So, I did a little spur of the moment shopping this afternoon while sitting at my desk. I've been thinking (a lot) lately that an iPod would be a nice thing to have. No, I'm one of the seven people in the US that doesn't walk around with headphones always in their ears. But, now with the whole needing to use public transportation due to the stealing of the car, I felt like I needed something to help with the commute with the other cattle, I mean people, on public transportation. So I bought a cheapo mp3 player just to make due for a while. I like the idea of downloading books and such to it to listen to as well as music. I'm a little concerned about the low rating but I think the person was being a little harsh. I'm not expecting a whole lot and the similar player without the fm tuner has much better ratings and it's more expensive? so hopefully it'll be good enough, and that's all I need right now, something good enough.

One of the most annoying things about the car being stolen was that I was right at the very end of a book on tape. Yes, I had a tape player in my car. Shut it. So now I DON'T KNOW what happened. And that is going to drive me nuts until I can find the book somewhere and read the last chapter or two.

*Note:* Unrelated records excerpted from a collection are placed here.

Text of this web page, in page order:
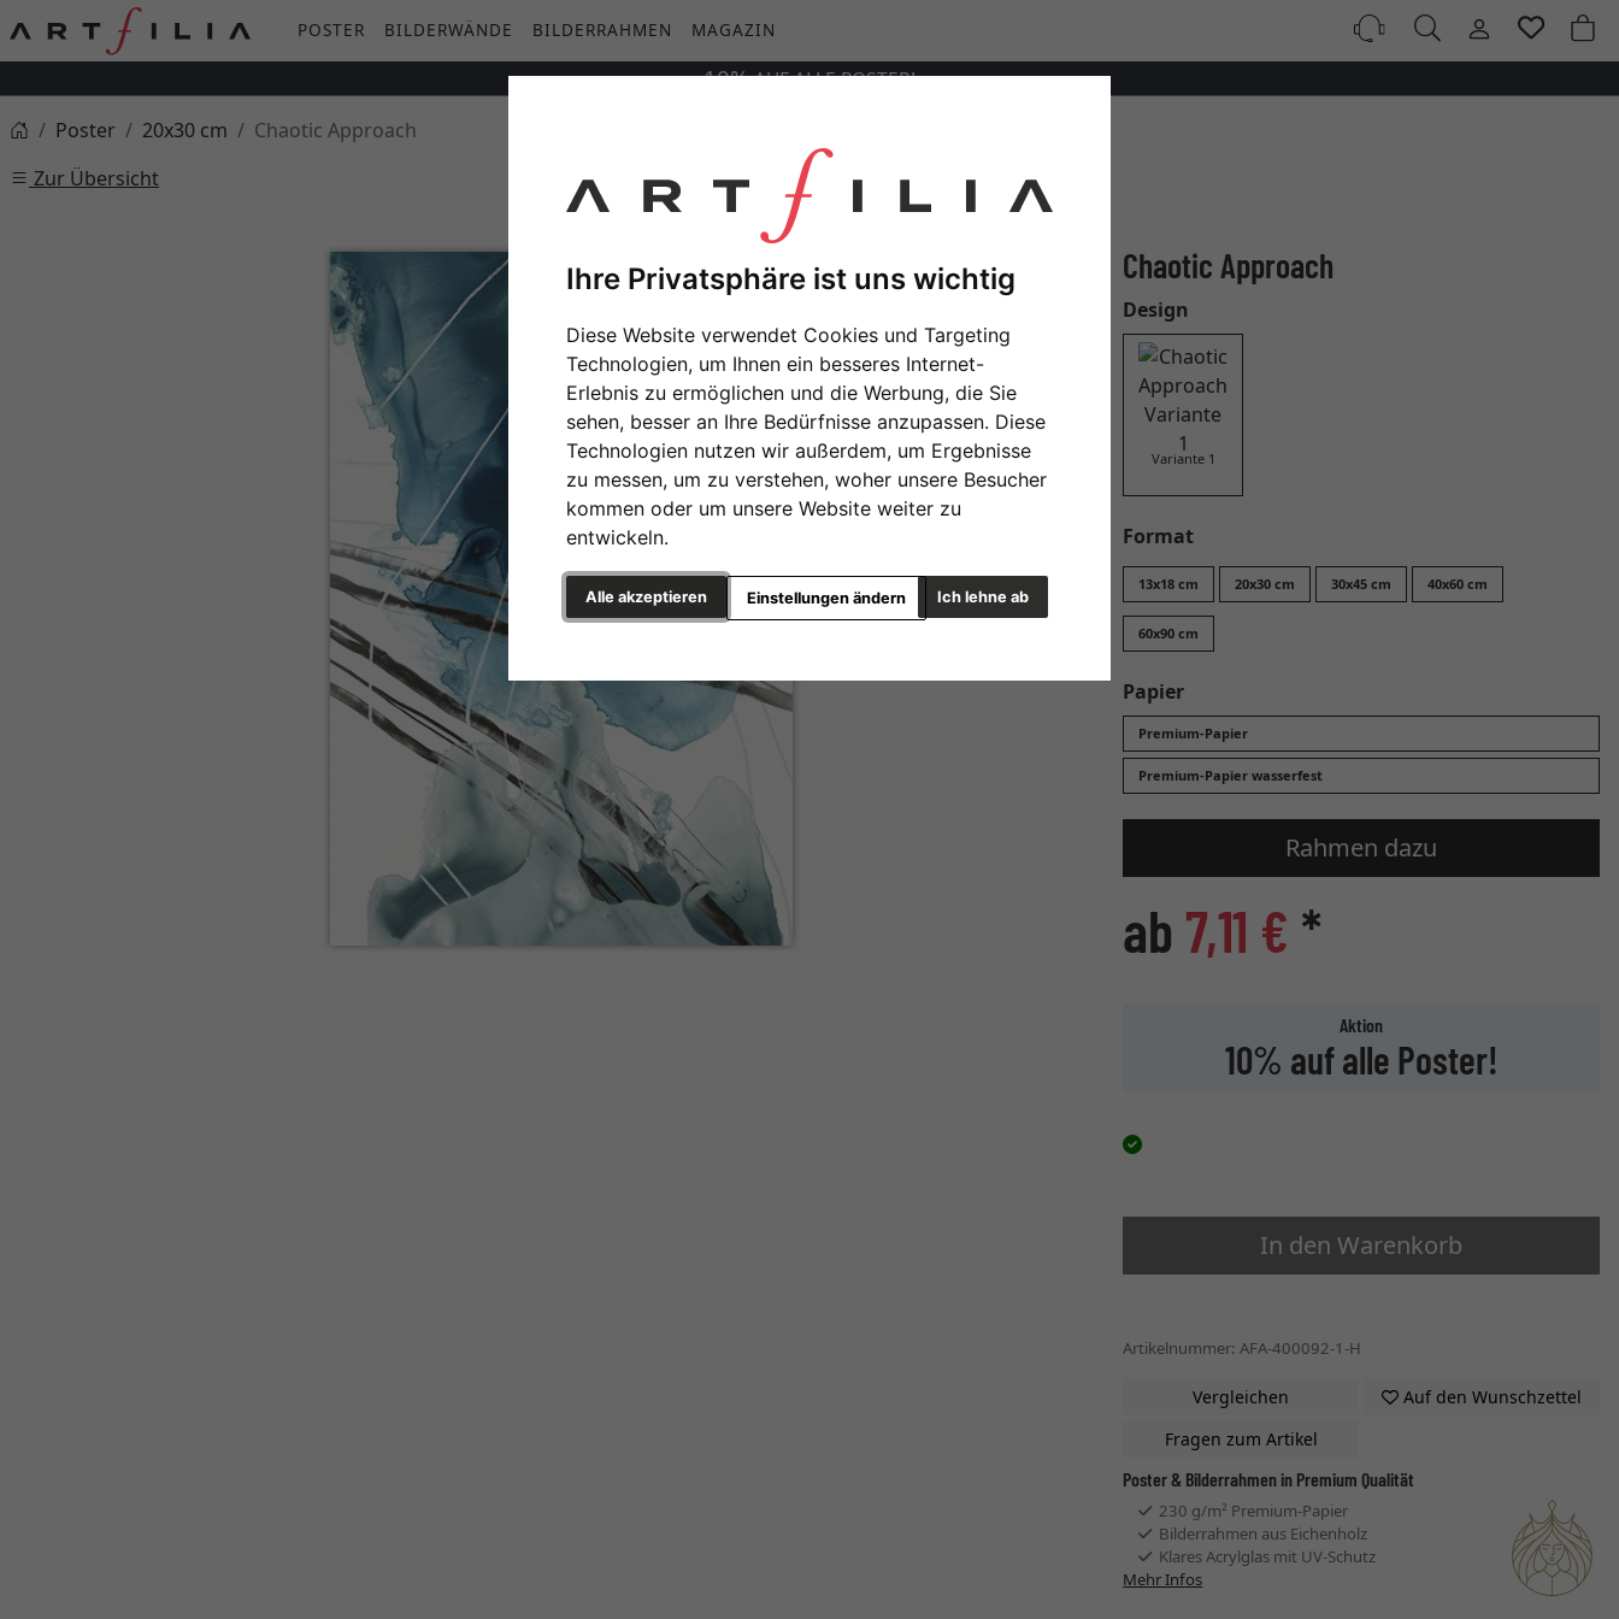
Ihre Privatsphäre ist uns wichtig
Diese Website verwendet Cookies und Targeting
Technologien, um Ihnen ein besseres Internet-
Erlebnis zu ermöglichen und die Werbung, die Sie
sehen, besser an Ihre Bedürfnisse anzupassen. Diese
Technologien nutzen wir außerdem, um Ergebnisse
zu messen, um zu verstehen, woher unsere Besucher
kommen oder um unsere Website weiter zu
entwickeln.
Alle akzeptieren Ich lehne ab
Einstellungen ändern
POSTER BILDERWÄNDE BILDERRAHMEN MAGAZIN
10%AUFALLEPOSTER!
Poster
20x30 cm
Chaotic Approach
Zur Übersicht
Chaotic Approach
Design
Variante 1
Format
13x18 cm 20x30 cm 30x45 cm 40x60 cm
60x90 cm
Papier
Premium-Papier
Premium-Papier wasserfest
Rahmen dazu
ab 7,11 € *
Aktion
10% auf alle Poster!
In den Warenkorb
Artikelnummer: AFA-400092-1-H
Vergleichen
Auf den Wunschzettel
Fragen zum Artikel
Poster & Bilderrahmen in Premium Qualität
230 g/m² Premium-Papier
Bilderrahmen aus Eichenholz
Klares Acrylglas mit UV-Schutz
Mehr Infos

Tomorrow I'll share the project I'm working on. Stay tuned.

7.16.2008

Sigh...

So, I was at a conference Monday and yesterday and didn't need to drive. I just took the el downtown and it was quite nice. Except that this morning as I was looking for my car I discovered that it wasn't where I am So sure that I parked it on Sunday afternoon. Of course, thanks to a friend who is out of town for a few days and had lent me her house key to do some laundry in preparation for the impending fraternal visit, I was hauling around about three loads of laundry that I hoped to do during the day today (she lives very close to campus so I could pop over at lunch). I doubted my memory. Perhaps I had parked it somewhere else? But, it clearly wasn't where I thought it would be and I wasn't going to find it while hauling around all this laundry. I hiked up to my third floor apartment with the laundry and paused to catch my breath (did I mention we're in the midst of a 90+ heatwave? dear God, make it end soon) and searched online to see if maybe, just maybe, for some crazy reason, it had been towed. Nope. No records of that found.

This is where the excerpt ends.